Haircut by teachers or SA has always been a hot topic among the youths in Brunei. Just recently in Singapore there is a huge fuss going on about a teacher who shaved one of the students hair off due to it.

“This after a secondary 2 student of Springfield Secondary Schoolhad about 7cm of his hair cut off, supposedly for turning up to school with long hair styled to the side, even though his mother claims her son had gone for a trim four days before the school reopened. The enraged mum, 43-year-old Madam Yeo, proclaimed: “Who gave the teacher the authority to do such damage?” after school’s forced haircut left her son with uneven patches on his head.” Internet Sources.
 

The Mom even lodge a complaint straight to the MOE of Singapore. The AMO Times understands that most secondary schools here have a policy that allows teachers to cut students’ hair if it is of an unacceptable length (such as being over the collar) because that is what Ministry of Education imposed so.

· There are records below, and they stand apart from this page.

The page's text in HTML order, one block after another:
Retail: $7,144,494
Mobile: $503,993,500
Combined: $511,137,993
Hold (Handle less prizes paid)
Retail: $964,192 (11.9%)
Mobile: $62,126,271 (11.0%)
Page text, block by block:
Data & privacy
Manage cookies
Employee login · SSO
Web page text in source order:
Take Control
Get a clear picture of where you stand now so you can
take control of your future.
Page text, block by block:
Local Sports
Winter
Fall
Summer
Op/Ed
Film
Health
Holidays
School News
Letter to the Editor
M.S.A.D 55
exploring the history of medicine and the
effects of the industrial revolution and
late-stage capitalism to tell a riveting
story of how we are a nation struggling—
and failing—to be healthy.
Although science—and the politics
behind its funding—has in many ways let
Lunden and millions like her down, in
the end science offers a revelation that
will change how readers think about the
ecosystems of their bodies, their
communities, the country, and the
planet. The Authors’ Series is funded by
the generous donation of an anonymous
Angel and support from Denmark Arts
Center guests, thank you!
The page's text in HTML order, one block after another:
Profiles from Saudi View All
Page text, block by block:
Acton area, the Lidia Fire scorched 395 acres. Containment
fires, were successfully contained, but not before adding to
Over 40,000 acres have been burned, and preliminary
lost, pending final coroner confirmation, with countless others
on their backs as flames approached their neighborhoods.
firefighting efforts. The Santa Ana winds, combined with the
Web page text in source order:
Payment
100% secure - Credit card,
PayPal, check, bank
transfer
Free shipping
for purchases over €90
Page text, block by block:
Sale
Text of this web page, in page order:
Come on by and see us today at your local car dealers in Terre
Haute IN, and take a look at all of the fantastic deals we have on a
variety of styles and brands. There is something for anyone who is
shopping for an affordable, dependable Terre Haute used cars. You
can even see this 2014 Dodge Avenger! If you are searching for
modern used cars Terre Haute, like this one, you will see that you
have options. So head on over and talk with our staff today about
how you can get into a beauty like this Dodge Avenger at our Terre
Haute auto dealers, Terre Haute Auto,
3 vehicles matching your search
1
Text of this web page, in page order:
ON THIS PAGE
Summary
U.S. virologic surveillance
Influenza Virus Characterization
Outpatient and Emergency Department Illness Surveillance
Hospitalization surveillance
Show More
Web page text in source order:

But it usually does so only when students refuse to get their hair trimmed despite repeated warnings. Even then, they will either engage a barber or the school’s discipline master will do the job. Schools in Brunei with such a rule include Maktab Duli, PTEK, PTEM and Maktab Sains.

“We will first give a warning, but if they don’t listen, the school will cut it for them, and parents will be informed subsequently,” a teacher would say.

Netizens voice their views

The case has also sparked debate on social media.

Arttralia founder, Erne Azlina Zainal, 20, told The AMO Times over facebook that: “If the teacher can make a nice Haircut, I support it. But if not… rather go to salons.”

Part-time sales promoter, Zheng Bolin, 19, told over Twitter that: “Definitely no (to schools cutting hair), as students are supposed to be able to make the choice by themselves, and not being forced to make it by a higher authority.”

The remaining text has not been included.